*** Opening of DATA FOR THIS TASK ***

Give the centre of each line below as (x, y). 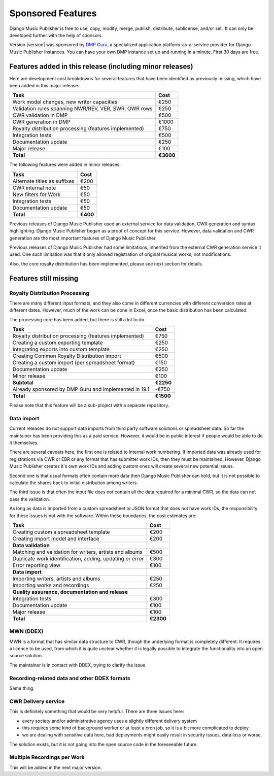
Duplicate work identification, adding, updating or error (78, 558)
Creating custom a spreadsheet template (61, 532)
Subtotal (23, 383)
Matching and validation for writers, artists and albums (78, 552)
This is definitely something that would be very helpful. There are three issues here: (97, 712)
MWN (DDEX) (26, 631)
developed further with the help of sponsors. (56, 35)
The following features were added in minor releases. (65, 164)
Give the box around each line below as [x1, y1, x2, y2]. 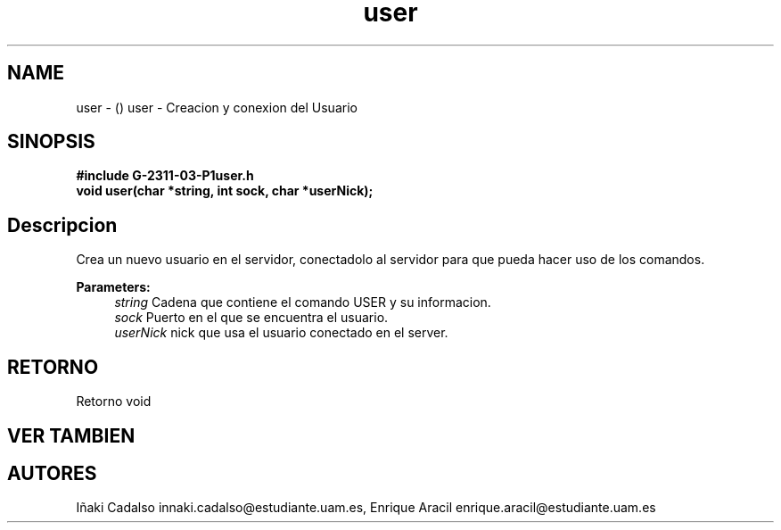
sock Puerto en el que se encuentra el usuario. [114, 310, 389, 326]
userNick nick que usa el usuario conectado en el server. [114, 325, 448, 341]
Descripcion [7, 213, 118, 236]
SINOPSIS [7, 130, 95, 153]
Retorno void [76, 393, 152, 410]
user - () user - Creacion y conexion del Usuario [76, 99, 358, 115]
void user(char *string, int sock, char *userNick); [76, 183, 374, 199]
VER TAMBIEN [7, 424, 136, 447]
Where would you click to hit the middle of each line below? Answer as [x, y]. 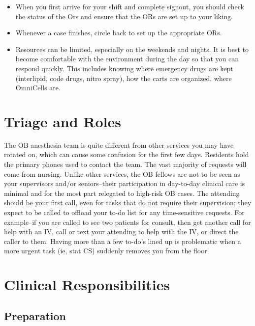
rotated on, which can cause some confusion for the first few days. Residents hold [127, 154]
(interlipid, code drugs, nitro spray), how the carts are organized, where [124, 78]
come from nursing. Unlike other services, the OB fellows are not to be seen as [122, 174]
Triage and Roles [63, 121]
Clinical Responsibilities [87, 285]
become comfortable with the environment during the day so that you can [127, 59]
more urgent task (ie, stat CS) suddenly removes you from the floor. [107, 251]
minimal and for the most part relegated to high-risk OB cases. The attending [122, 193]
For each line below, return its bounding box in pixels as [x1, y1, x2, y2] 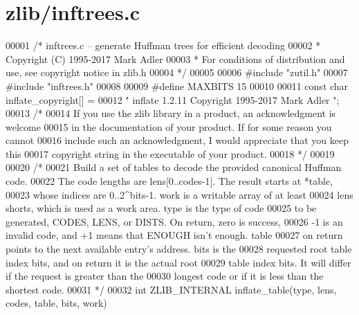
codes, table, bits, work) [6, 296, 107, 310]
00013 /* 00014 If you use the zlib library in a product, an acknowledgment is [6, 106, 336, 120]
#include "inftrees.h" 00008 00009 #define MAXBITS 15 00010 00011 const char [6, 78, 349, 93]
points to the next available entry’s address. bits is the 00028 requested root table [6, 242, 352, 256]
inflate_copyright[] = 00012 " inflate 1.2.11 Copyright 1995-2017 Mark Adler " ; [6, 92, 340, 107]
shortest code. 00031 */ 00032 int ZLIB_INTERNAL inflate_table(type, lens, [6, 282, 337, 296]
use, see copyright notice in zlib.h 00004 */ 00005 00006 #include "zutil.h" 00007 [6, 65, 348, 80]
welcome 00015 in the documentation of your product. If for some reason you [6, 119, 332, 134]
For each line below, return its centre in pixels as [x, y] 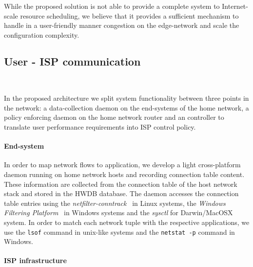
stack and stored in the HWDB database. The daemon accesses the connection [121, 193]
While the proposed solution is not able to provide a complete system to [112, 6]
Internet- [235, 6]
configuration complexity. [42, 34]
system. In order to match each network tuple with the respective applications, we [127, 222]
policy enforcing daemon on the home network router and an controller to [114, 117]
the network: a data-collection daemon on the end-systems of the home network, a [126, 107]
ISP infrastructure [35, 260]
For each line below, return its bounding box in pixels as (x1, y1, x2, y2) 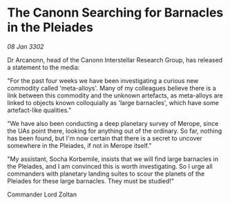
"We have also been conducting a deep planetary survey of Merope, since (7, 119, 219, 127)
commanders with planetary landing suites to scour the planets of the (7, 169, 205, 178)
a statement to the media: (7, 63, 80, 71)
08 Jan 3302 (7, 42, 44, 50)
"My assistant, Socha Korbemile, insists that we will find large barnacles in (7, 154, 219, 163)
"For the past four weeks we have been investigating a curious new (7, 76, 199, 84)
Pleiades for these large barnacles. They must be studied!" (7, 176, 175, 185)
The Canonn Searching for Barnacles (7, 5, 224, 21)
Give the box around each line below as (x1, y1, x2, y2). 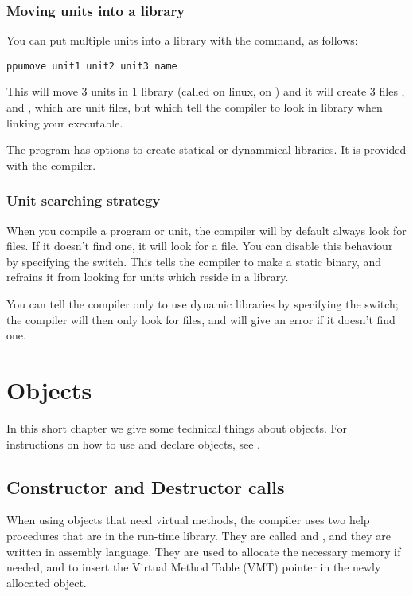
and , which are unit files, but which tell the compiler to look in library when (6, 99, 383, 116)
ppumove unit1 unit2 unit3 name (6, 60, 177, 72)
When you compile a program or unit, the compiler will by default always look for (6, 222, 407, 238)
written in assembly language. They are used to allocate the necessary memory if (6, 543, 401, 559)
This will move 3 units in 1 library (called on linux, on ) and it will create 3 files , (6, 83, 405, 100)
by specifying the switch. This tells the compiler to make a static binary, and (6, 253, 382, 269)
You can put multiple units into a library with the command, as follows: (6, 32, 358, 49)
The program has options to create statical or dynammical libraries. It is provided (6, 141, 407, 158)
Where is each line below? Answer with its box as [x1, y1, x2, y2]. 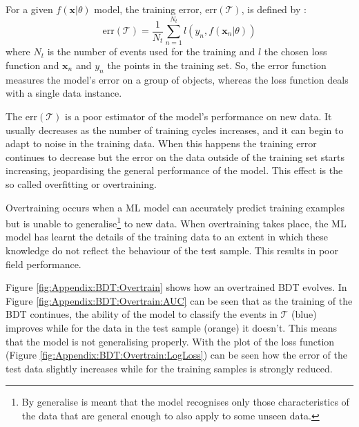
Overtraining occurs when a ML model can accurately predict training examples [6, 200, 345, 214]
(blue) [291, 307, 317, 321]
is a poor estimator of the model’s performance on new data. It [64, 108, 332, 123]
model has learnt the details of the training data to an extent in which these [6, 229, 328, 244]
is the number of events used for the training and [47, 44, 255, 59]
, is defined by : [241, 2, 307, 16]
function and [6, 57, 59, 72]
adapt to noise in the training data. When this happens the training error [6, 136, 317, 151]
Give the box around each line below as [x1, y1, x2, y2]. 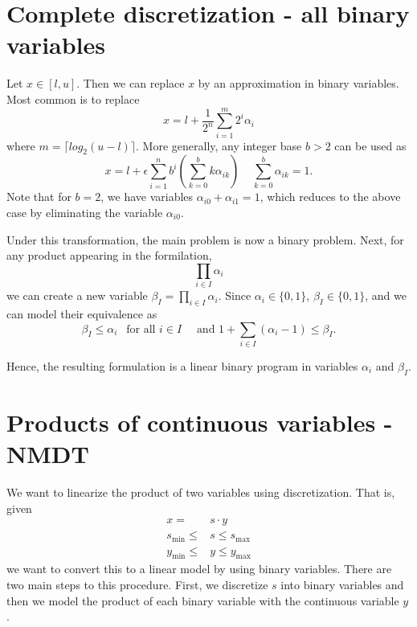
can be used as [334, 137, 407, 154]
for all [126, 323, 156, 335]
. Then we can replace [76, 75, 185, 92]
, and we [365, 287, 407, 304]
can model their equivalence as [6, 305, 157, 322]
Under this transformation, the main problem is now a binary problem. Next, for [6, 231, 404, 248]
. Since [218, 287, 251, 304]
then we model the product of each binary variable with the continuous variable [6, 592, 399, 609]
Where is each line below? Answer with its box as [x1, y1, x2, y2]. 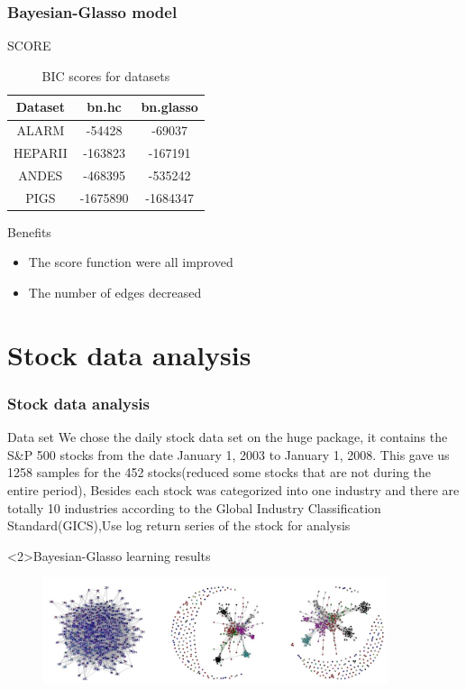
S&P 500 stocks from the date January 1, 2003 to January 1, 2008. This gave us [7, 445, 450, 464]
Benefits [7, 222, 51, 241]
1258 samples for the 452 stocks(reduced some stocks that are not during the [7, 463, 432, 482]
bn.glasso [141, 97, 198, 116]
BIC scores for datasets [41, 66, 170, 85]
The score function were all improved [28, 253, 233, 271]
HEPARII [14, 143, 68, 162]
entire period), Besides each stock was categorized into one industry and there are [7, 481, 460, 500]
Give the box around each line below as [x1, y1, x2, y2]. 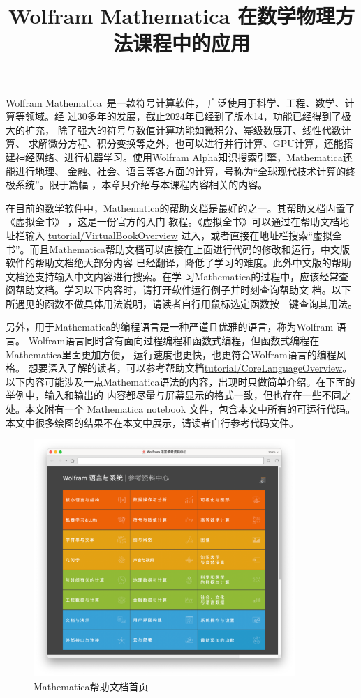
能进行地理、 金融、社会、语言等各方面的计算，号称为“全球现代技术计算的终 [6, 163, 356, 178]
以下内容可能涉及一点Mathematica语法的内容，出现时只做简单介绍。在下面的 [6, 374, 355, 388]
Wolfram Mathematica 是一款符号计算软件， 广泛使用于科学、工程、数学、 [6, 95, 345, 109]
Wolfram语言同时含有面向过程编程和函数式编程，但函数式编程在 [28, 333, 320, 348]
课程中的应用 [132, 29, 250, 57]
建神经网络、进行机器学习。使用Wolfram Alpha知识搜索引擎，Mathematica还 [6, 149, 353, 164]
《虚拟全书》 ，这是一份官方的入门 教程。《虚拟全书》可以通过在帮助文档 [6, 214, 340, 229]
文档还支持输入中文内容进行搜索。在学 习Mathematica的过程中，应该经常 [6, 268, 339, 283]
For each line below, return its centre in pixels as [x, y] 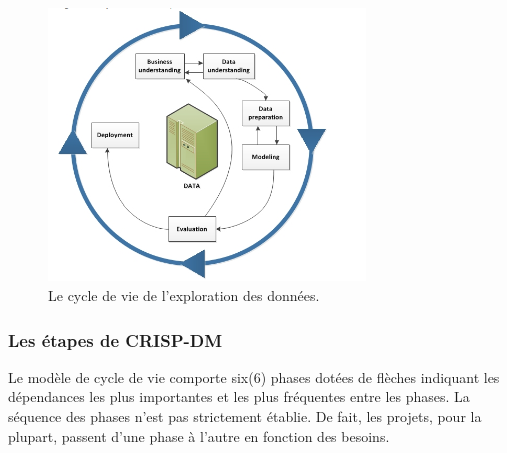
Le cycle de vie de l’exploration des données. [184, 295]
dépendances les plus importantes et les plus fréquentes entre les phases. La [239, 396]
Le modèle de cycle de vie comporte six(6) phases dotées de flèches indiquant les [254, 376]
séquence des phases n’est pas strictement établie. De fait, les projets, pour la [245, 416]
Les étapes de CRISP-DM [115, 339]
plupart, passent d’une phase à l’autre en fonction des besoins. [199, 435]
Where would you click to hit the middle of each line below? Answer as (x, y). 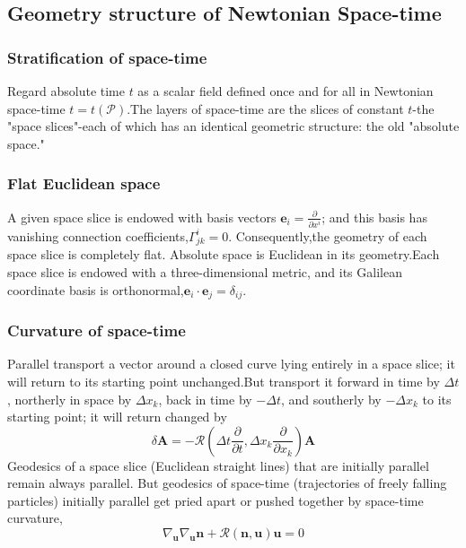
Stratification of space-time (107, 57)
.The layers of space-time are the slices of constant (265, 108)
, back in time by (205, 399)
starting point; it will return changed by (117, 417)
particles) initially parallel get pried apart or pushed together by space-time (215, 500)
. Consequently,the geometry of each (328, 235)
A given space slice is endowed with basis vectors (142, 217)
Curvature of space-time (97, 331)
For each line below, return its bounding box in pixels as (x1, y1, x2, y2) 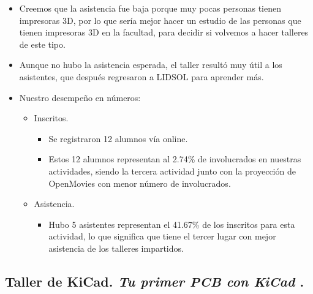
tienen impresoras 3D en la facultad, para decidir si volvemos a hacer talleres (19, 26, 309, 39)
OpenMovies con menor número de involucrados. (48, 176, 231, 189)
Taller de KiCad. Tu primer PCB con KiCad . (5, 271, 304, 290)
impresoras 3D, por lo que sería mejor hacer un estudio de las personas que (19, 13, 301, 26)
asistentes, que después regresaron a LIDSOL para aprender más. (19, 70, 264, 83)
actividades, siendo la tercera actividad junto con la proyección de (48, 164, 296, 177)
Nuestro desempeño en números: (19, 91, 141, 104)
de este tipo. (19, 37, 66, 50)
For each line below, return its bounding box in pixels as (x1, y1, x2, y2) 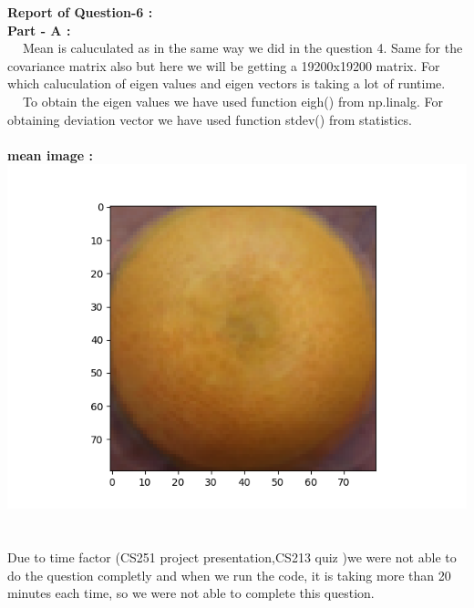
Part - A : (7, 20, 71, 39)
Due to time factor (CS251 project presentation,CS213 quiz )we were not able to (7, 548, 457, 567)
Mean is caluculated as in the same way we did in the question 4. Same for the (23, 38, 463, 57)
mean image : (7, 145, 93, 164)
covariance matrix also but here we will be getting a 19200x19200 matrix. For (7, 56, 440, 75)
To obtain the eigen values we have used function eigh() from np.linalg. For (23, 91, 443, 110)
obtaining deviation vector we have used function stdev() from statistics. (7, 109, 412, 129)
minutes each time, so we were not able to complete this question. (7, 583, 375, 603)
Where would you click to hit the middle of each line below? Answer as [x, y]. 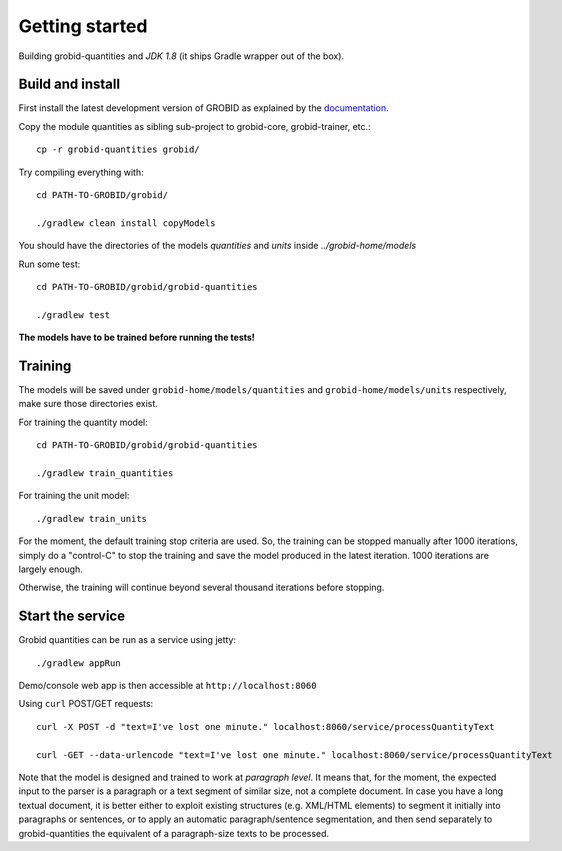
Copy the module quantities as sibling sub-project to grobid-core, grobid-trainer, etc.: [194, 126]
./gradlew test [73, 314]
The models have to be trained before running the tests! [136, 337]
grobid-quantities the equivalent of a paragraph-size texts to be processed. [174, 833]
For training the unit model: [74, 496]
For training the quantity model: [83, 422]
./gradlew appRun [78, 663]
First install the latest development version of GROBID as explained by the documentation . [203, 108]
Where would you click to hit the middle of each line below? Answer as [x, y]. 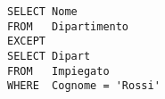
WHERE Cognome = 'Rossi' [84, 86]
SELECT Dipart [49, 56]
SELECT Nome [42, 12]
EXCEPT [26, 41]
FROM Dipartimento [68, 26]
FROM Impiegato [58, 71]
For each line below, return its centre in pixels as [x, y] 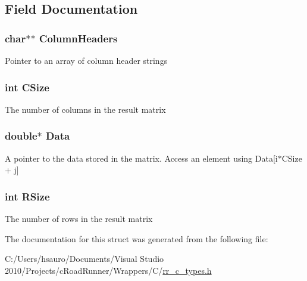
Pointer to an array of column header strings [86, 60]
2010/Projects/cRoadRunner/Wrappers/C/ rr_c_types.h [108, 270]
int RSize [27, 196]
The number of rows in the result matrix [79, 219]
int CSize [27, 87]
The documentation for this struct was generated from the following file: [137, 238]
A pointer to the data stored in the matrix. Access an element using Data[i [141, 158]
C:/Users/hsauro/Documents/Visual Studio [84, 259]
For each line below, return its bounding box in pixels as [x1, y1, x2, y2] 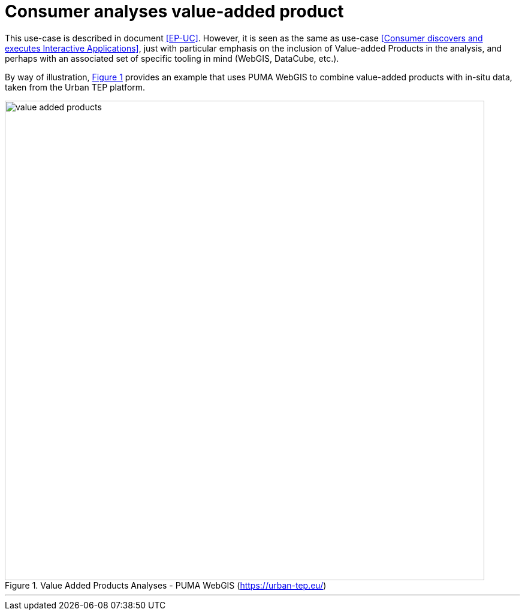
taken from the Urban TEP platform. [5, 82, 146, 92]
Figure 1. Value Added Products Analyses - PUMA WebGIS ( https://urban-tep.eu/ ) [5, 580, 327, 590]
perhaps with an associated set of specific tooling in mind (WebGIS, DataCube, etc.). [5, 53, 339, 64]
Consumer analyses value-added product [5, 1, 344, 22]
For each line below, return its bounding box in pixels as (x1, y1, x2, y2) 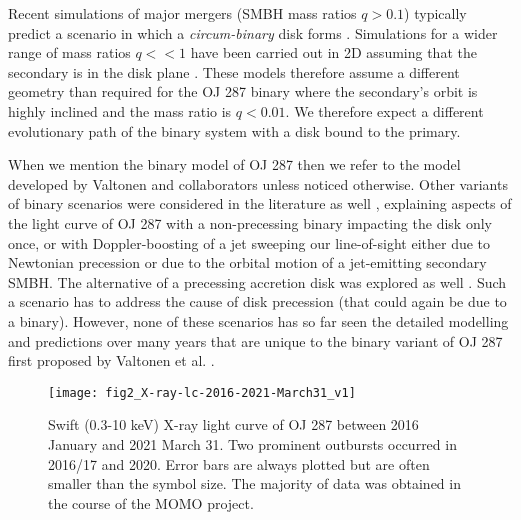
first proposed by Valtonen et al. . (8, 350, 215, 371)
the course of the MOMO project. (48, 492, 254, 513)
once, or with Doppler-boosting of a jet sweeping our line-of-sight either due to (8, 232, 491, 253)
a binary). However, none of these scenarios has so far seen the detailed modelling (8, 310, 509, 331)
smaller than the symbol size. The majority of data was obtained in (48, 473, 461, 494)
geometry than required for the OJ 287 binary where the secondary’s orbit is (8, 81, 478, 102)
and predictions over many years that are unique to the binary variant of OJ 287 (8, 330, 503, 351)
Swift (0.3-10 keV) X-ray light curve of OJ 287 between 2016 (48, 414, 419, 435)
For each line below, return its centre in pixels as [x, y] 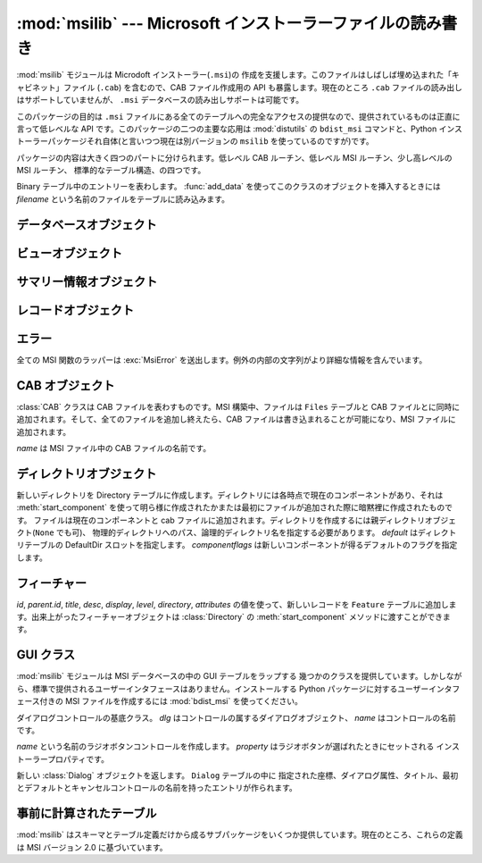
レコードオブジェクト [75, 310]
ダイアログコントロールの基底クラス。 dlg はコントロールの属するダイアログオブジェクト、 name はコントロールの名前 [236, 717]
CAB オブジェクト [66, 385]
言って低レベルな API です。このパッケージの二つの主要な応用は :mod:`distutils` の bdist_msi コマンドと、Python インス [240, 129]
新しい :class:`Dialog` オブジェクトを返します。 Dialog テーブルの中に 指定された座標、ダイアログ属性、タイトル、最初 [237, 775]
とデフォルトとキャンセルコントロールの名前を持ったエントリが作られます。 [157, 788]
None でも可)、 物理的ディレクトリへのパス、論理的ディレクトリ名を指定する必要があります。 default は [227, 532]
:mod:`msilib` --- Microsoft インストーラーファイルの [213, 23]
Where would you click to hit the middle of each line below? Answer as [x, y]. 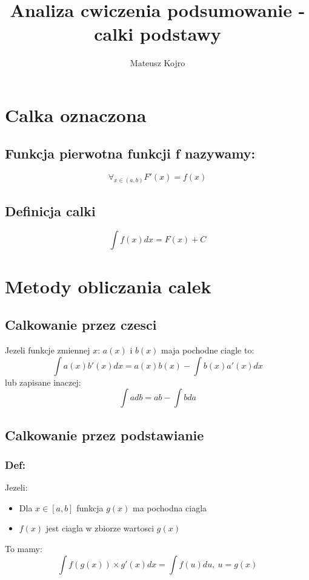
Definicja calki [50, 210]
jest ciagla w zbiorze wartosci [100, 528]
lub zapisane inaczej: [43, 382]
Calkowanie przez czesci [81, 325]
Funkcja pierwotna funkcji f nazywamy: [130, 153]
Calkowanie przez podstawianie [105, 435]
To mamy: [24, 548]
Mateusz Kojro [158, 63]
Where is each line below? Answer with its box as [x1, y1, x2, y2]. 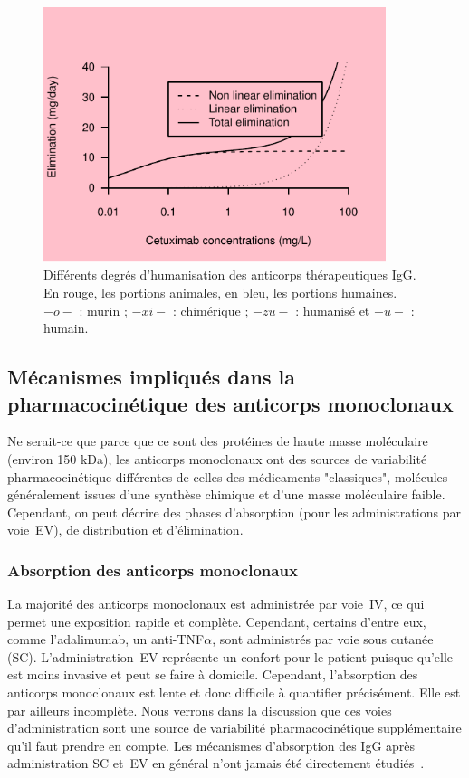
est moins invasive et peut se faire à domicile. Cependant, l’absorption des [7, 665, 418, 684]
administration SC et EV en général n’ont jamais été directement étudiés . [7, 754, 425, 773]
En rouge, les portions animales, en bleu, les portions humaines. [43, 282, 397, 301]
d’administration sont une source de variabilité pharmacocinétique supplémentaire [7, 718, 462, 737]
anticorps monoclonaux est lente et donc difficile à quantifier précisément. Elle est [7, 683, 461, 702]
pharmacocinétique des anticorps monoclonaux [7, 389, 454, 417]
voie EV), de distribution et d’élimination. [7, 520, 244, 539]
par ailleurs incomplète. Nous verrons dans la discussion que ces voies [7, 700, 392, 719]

*** Close of DATA FOR THIS TASK ***

ACTIVITY: Only the lines from the top of the data through the line with "developed further with" should be quoted, exactly and with both ends kept; skip the pictures.

SOLUTION TO THIS EXERCISE:
Give the centre of each line below as (x, y). 
Duplicate work identification, adding, updating or error (78, 558)
Creating custom a spreadsheet template (61, 532)
Subtotal (23, 383)
Matching and validation for writers, artists and albums (78, 552)
This is definitely something that would be very helpful. There are three issues here: (97, 712)
MWN (DDEX) (26, 631)
developed further with the help of sponsors. (56, 35)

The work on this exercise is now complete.